» **Task directions**
Search the data for "application". Return each matching line.

(Stored data entries)

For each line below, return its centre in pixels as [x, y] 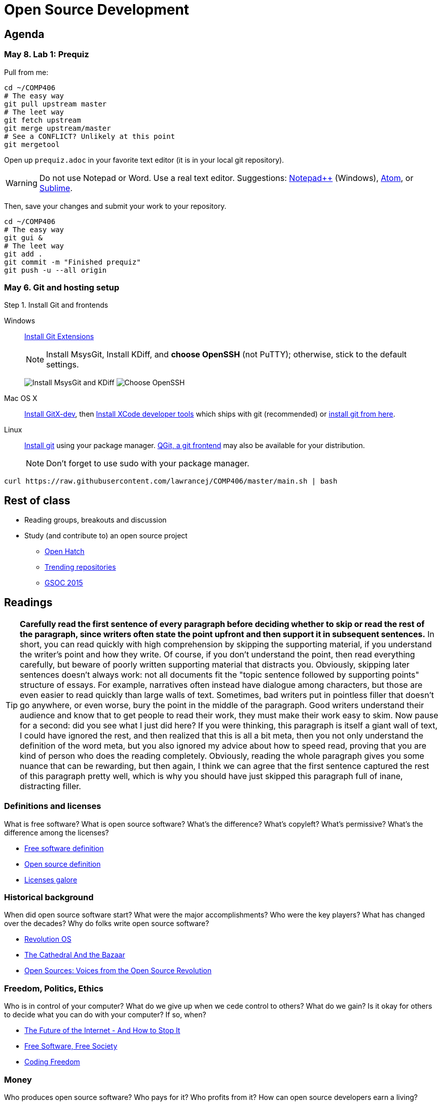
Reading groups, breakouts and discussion [96, 520]
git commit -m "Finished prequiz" [72, 262]
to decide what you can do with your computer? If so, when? [105, 1015]
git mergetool [32, 144]
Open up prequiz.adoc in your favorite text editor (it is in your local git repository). [144, 160]
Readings [28, 602]
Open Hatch [65, 551]
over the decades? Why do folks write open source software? [107, 924]
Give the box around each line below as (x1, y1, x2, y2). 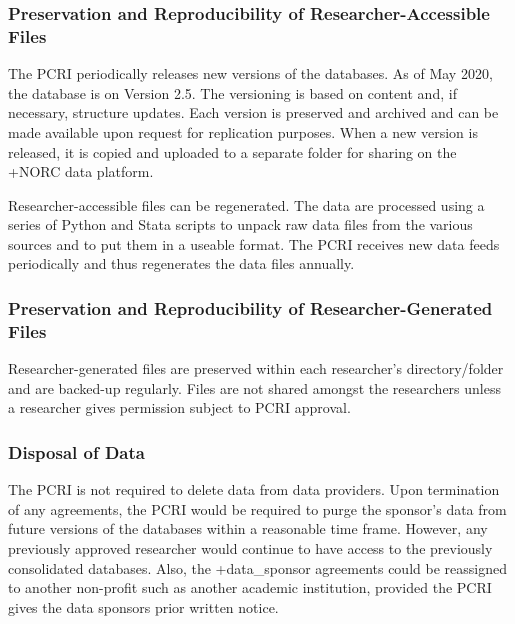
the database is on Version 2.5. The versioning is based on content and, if (8, 82, 457, 103)
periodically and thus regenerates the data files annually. (8, 253, 355, 274)
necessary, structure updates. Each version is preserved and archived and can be (8, 102, 499, 123)
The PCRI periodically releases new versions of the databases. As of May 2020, (8, 63, 493, 84)
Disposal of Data (8, 439, 145, 464)
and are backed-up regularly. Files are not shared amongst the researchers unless (8, 377, 501, 398)
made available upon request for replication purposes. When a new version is (8, 121, 478, 142)
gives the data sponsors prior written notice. (8, 596, 279, 617)
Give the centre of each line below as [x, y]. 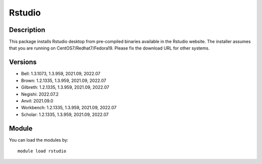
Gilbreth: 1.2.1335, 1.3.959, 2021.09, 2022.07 [65, 87]
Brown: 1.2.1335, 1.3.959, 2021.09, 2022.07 [64, 81]
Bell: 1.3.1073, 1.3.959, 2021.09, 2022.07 [61, 74]
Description [27, 30]
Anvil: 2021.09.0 [37, 101]
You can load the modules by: [39, 140]
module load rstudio [42, 151]
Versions [23, 62]
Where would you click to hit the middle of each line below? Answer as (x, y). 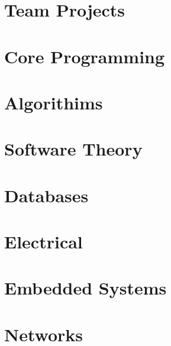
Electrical (43, 242)
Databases (46, 195)
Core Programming (85, 56)
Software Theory (73, 149)
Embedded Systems (85, 288)
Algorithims (54, 102)
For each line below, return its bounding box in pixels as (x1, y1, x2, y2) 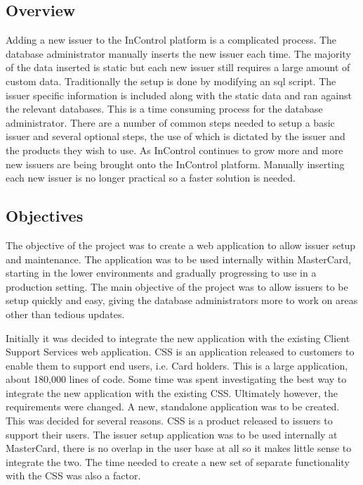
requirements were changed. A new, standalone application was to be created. (6, 399, 340, 414)
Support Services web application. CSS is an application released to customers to (6, 344, 355, 359)
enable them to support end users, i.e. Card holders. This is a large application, (6, 358, 348, 372)
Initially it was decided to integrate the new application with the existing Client (6, 330, 350, 345)
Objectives (6, 205, 84, 227)
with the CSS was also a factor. (6, 468, 141, 483)
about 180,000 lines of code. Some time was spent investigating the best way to (6, 372, 347, 386)
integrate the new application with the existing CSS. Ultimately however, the (6, 385, 338, 400)

» **Response to the task**
requirements were changed. A new, standalone application was to be created. (6, 399, 340, 414)
Support Services web application. CSS is an application released to customers to (6, 344, 355, 359)
enable them to support end users, i.e. Card holders. This is a large application, (6, 358, 348, 372)
Initially it was decided to integrate the new application with the existing Client (6, 330, 350, 345)
integrate the new application with the existing CSS. Ultimately however, the (6, 385, 338, 400)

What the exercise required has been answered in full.